TASK OBJECTIVE >> Restate the entries word for word and skip every image.

[Stored data]
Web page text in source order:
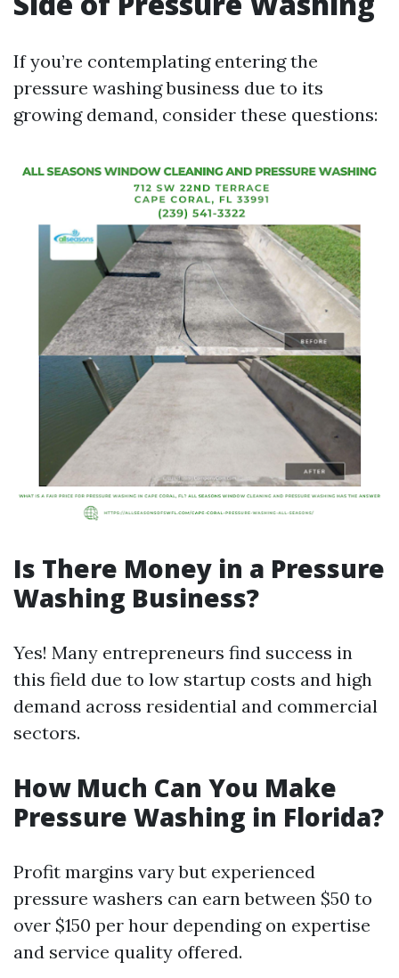
If you’re contemplating entering the
pressure washing business due to its
growing demand, consider these questions:
Is There Money in a Pressure
Washing Business?
Yes! Many entrepreneurs find success in
this field due to low startup costs and high
demand across residential and commercial
sectors.
How Much Can You Make
Pressure Washing in Florida?
Profit margins vary but experienced
pressure washers can earn between $50 to
over $150 per hour depending on expertise
and service quality offered.
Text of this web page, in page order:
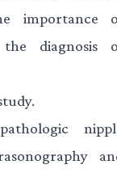
importance
diagnosis
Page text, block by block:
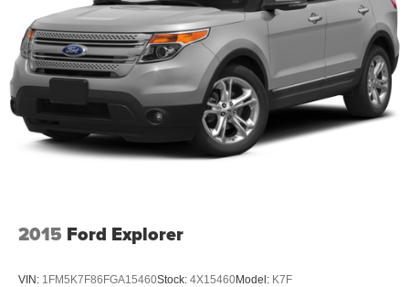
2015 Ford Explorer
VIN: 1FM5K7F86FGA15460Stock: 4X15460Model: K7F
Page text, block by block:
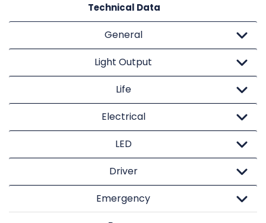
Technical Data
General
Light Output
Life
Electrical
LED
Driver
Emergency
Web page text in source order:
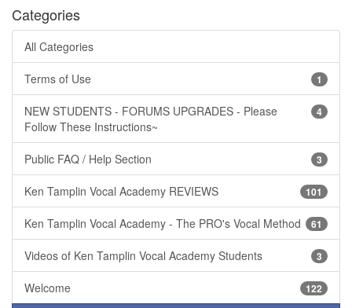
Categories
All Categories
1
Terms of Use
4
NEW STUDENTS - FORUMS UPGRADES - Please
Follow These Instructions~
3
Public FAQ / Help Section
101
Ken Tamplin Vocal Academy REVIEWS
61
Ken Tamplin Vocal Academy - The PRO's Vocal Method
3
Videos of Ken Tamplin Vocal Academy Students
122
Welcome
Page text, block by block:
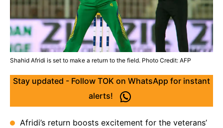
Shahid Afridi is set to make a return to the field. Photo Credit: AFP
Stay updated - Follow TOK on WhatsApp for instant
alerts!
Afridi’s return boosts excitement for the veterans’
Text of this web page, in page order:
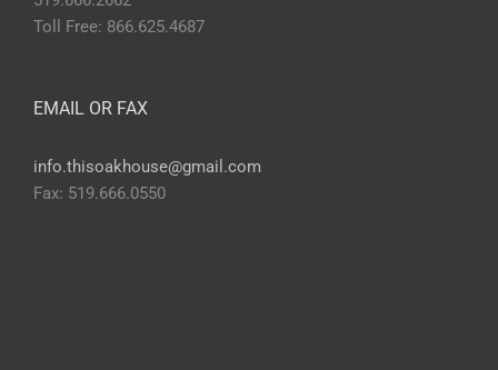
Toll Free: 866.625.4687
EMAIL OR FAX
info.thisoakhouse@gmail.com
Fax: 519.666.0550
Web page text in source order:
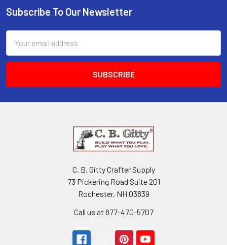
CART
The
50
Subscribe To Our Newsletter
Address
C. B. Gitty Crafter Supply
73 Pickering Road Suite 201
Rochester, NH 03839
Call us at 877-470-5707
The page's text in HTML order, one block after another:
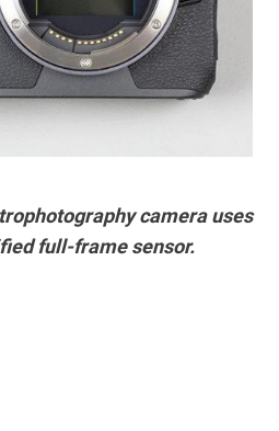
camera uses
full-frame sensor.
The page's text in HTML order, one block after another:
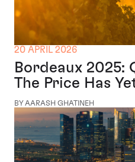
20 APRIL 2026
Bordeaux 2025:
The Price Has
BY AARASH GHATINEH
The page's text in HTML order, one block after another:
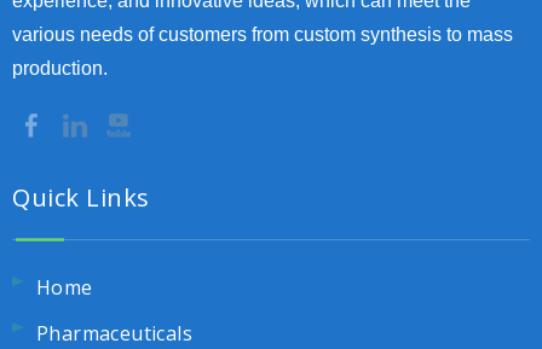
various needs of customers from custom synthesis to mass
production.
Quick Links
Home
Pharmaceuticals
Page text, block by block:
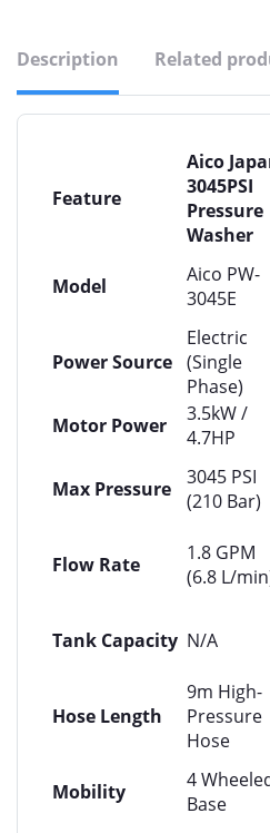
Description Related
Feature
Aico
3045PSI
Pressure
Washer
Model
Aico PW-
3045E
Power Source
Electric
(Single
Phase)
Motor Power
3.5kW /
4.7HP
Max Pressure
3045 PSI
(210 Bar)
Flow Rate
1.8 GPM
(6.8 L/
Tank Capacity N/A
Hose Length
9m High-
Pressure
Hose
Mobility
4
Base
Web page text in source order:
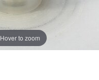
Hover to zoom
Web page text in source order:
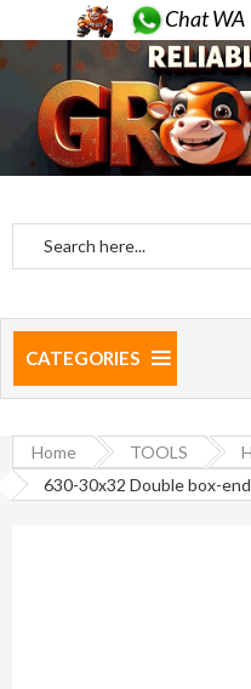
Chat WA
CATEGORIES
Home TOOLS
630-30x32 Double box-
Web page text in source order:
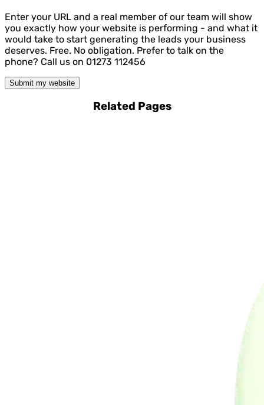
Enter your URL and a real member of our team will show
you exactly how your website is performing - and what it
would take to start generating the leads your business
deserves. Free. No obligation. Prefer to talk on the
phone? Call us on 01273 112456
Submit my website
Related Pages
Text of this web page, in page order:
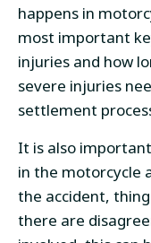
happens in
most important
injuries and how
severe injuries
settlement
It is also
in the motorcycle
the accident,
there are
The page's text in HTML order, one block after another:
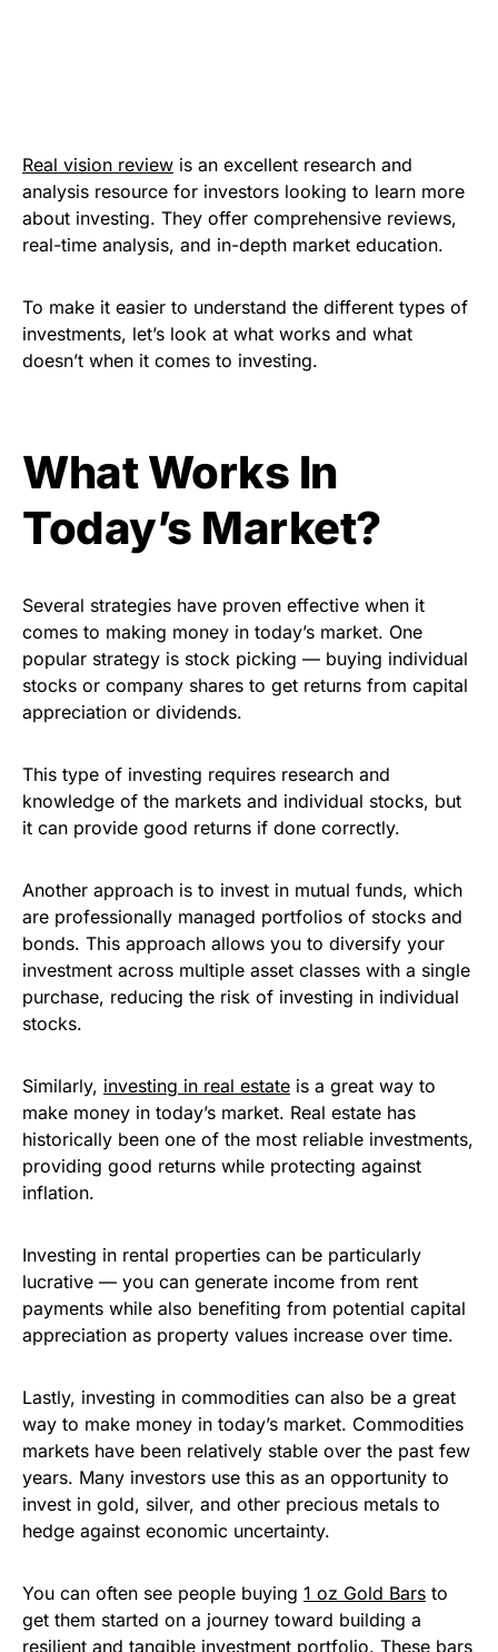
Real vision review is an excellent research and
analysis resource for investors looking to learn more
about investing. They offer comprehensive reviews,
real-time analysis, and in-depth market education.
To make it easier to understand the different types of
investments, let’s look at what works and what
doesn’t when it comes to investing.
What Works In
Today’s Market?
Several strategies have proven effective when it
comes to making money in today’s market. One
popular strategy is stock picking — buying individual
stocks or company shares to get returns from capital
appreciation or dividends.
This type of investing requires research and
knowledge of the markets and individual stocks, but
it can provide good returns if done correctly.
Another approach is to invest in mutual funds, which
are professionally managed portfolios of stocks and
bonds. This approach allows you to diversify your
investment across multiple asset classes with a single
purchase, reducing the risk of investing in individual
stocks.
Similarly, investing in real estate is a great way to
make money in today’s market. Real estate has
historically been one of the most reliable investments,
providing good returns while protecting against
inflation.
Investing in rental properties can be particularly
lucrative — you can generate income from rent
payments while also benefiting from potential capital
appreciation as property values increase over time.
Lastly, investing in commodities can also be a great
way to make money in today’s market. Commodities
markets have been relatively stable over the past few
years. Many investors use this as an opportunity to
invest in gold, silver, and other precious metals to
hedge against economic uncertainty.
You can often see people buying 1 oz Gold Bars to
get them started on a journey toward building a
resilient and tangible investment portfolio. These bars
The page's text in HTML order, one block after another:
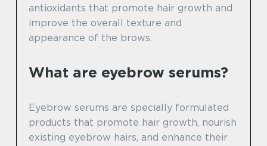
antioxidants that promote hair growth and
improve the overall texture and
appearance of the brows.
What are eyebrow serums?
Eyebrow serums are specially formulated
products that promote hair growth, nourish
existing eyebrow hairs, and enhance their
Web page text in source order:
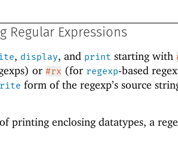
Regular Expressions
, display, and print starting with
or #rx (for regexp-based
form of the regexp’s source
printing enclosing datatypes, a
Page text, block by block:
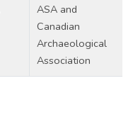
ASA and
Canadian
Archaeological
Association
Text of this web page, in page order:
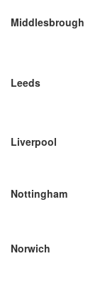
Middlesbrough
Leeds
Liverpool
Nottingham
Norwich
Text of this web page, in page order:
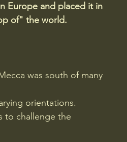
Europe and placed it in
of" the world.
was south of many
orientations.
to challenge the
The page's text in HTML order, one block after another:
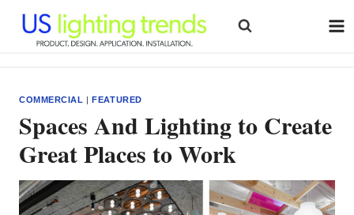
content
COMMERCIAL |FEATURED
Spaces And Lighting to Create
Great Places to Work
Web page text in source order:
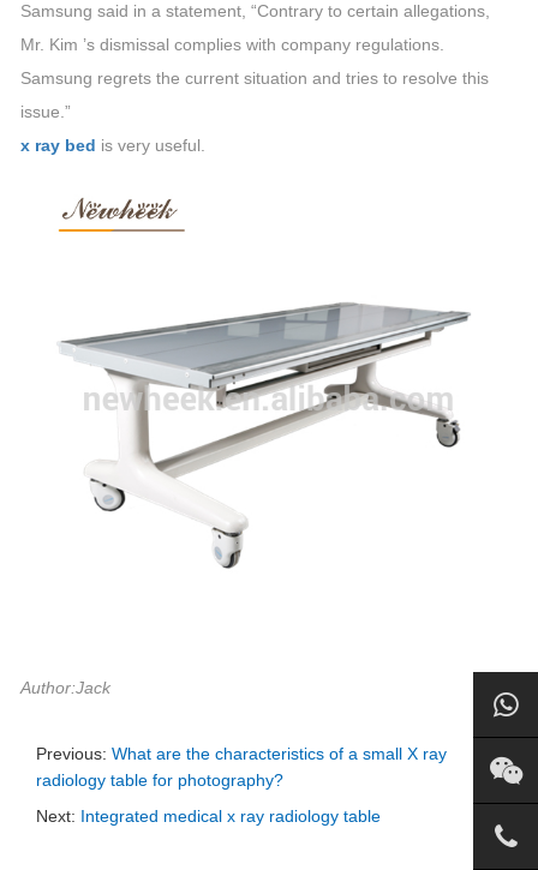
Samsung said in a statement, “Contrary to certain allegations,
Mr. Kim ’s dismissal complies with company regulations.
Samsung regrets the current situation and tries to resolve this
issue.”
x ray bed is very useful.
Author:Jack
Previous: What are the characteristics of a small X ray
radiology table for photography?
Next: Integrated medical x ray radiology table
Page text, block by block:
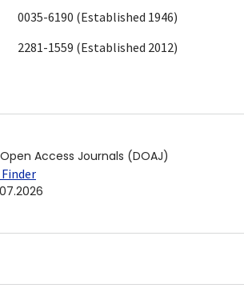
0035-6190 (Established 1946)
2281-1559 (Established 2012)
Access Journals (DOAJ)
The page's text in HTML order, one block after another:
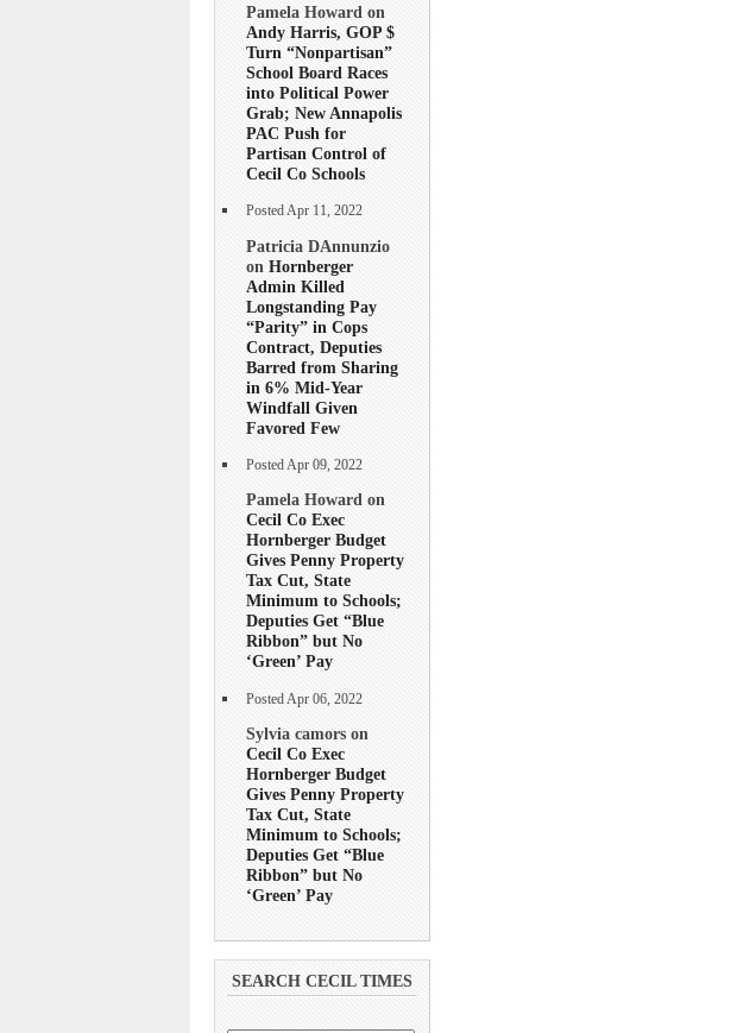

TASK OUTPUT >>
Web page text in source order:
If you’re contemplating entering the
pressure washing business due to its
growing demand, consider these questions:
Is There Money in a Pressure
Washing Business?
Yes! Many entrepreneurs find success in
this field due to low startup costs and high
demand across residential and commercial
sectors.
How Much Can You Make
Pressure Washing in Florida?
Profit margins vary but experienced
pressure washers can earn between $50 to
over $150 per hour depending on expertise
and service quality offered.
Text of this web page, in page order:
importance
diagnosis
Page text, block by block:
2015 Ford Explorer
VIN: 1FM5K7F86FGA15460Stock: 4X15460Model: K7F
Page text, block by block:
Technical Data
General
Light Output
Life
Electrical
LED
Driver
Emergency
Web page text in source order:
Categories
All Categories
1
Terms of Use
4
NEW STUDENTS - FORUMS UPGRADES - Please
Follow These Instructions~
3
Public FAQ / Help Section
101
Ken Tamplin Vocal Academy REVIEWS
61
Ken Tamplin Vocal Academy - The PRO's Vocal Method
3
Videos of Ken Tamplin Vocal Academy Students
122
Welcome
Page text, block by block:
Shahid Afridi is set to make a return to the field. Photo Credit: AFP
Stay updated - Follow TOK on WhatsApp for instant
alerts!
Afridi’s return boosts excitement for the veterans’
Text of this web page, in page order:
Toll Free: 866.625.4687
EMAIL OR FAX
info.thisoakhouse@gmail.com
Fax: 519.666.0550
Web page text in source order:
CART
The
50
Subscribe To Our Newsletter
Address
C. B. Gitty Crafter Supply
73 Pickering Road Suite 201
Rochester, NH 03839
Call us at 877-470-5707
The page's text in HTML order, one block after another:
camera uses
full-frame sensor.
The page's text in HTML order, one block after another:
20 APRIL 2026
Bordeaux 2025:
The Price Has
BY AARASH GHATINEH
The page's text in HTML order, one block after another:
various needs of customers from custom synthesis to mass
production.
Quick Links
Home
Pharmaceuticals
Page text, block by block:
Description Related
Feature
Aico
3045PSI
Pressure
Washer
Model
Aico PW-
3045E
Power Source
Electric
(Single
Phase)
Motor Power
3.5kW /
4.7HP
Max Pressure
3045 PSI
(210 Bar)
Flow Rate
1.8 GPM
(6.8 L/
Tank Capacity N/A
Hose Length
9m High-
Pressure
Hose
Mobility
4
Base
Web page text in source order:
Hover to zoom
Web page text in source order:
Chat WA
CATEGORIES
Home TOOLS
630-30x32 Double box-
Web page text in source order:
Enter your URL and a real member of our team will show
you exactly how your website is performing - and what it
would take to start generating the leads your business
deserves. Free. No obligation. Prefer to talk on the
phone? Call us on 01273 112456
Submit my website
Related Pages
Text of this web page, in page order:
happens in
most important
injuries and how
severe injuries
settlement
It is also
in the motorcycle
the accident,
there are
The page's text in HTML order, one block after another:
Real vision review is an excellent research and
analysis resource for investors looking to learn more
about investing. They offer comprehensive reviews,
real-time analysis, and in-depth market education.
To make it easier to understand the different types of
investments, let’s look at what works and what
doesn’t when it comes to investing.
What Works In
Today’s Market?
Several strategies have proven effective when it
comes to making money in today’s market. One
popular strategy is stock picking — buying individual
stocks or company shares to get returns from capital
appreciation or dividends.
This type of investing requires research and
knowledge of the markets and individual stocks, but
it can provide good returns if done correctly.
Another approach is to invest in mutual funds, which
are professionally managed portfolios of stocks and
bonds. This approach allows you to diversify your
investment across multiple asset classes with a single
purchase, reducing the risk of investing in individual
stocks.
Similarly, investing in real estate is a great way to
make money in today’s market. Real estate has
historically been one of the most reliable investments,
providing good returns while protecting against
inflation.
Investing in rental properties can be particularly
lucrative — you can generate income from rent
payments while also benefiting from potential capital
appreciation as property values increase over time.
Lastly, investing in commodities can also be a great
way to make money in today’s market. Commodities
markets have been relatively stable over the past few
years. Many investors use this as an opportunity to
invest in gold, silver, and other precious metals to
hedge against economic uncertainty.
You can often see people buying 1 oz Gold Bars to
get them started on a journey toward building a
resilient and tangible investment portfolio. These bars
The page's text in HTML order, one block after another:
antioxidants that promote hair growth and
improve the overall texture and
appearance of the brows.
What are eyebrow serums?
Eyebrow serums are specially formulated
products that promote hair growth, nourish
existing eyebrow hairs, and enhance their
Web page text in source order:
Regular Expressions
, display, and print starting with
or #rx (for regexp-based
form of the regexp’s source
printing enclosing datatypes, a
Page text, block by block:
ASA and
Canadian
Archaeological
Association
Text of this web page, in page order:
Middlesbrough
Leeds
Liverpool
Nottingham
Norwich
Text of this web page, in page order:
Europe and placed it in
of" the world.
was south of many
orientations.
to challenge the
The page's text in HTML order, one block after another:
content
COMMERCIAL |FEATURED
Spaces And Lighting to Create
Great Places to Work
Web page text in source order:
Samsung said in a statement, “Contrary to certain allegations,
Mr. Kim ’s dismissal complies with company regulations.
Samsung regrets the current situation and tries to resolve this
issue.”
x ray bed is very useful.
Author:Jack
Previous: What are the characteristics of a small X ray
radiology table for photography?
Next: Integrated medical x ray radiology table
Page text, block by block:
0035-6190 (Established 1946)
2281-1559 (Established 2012)
Access Journals (DOAJ)
The page's text in HTML order, one block after another:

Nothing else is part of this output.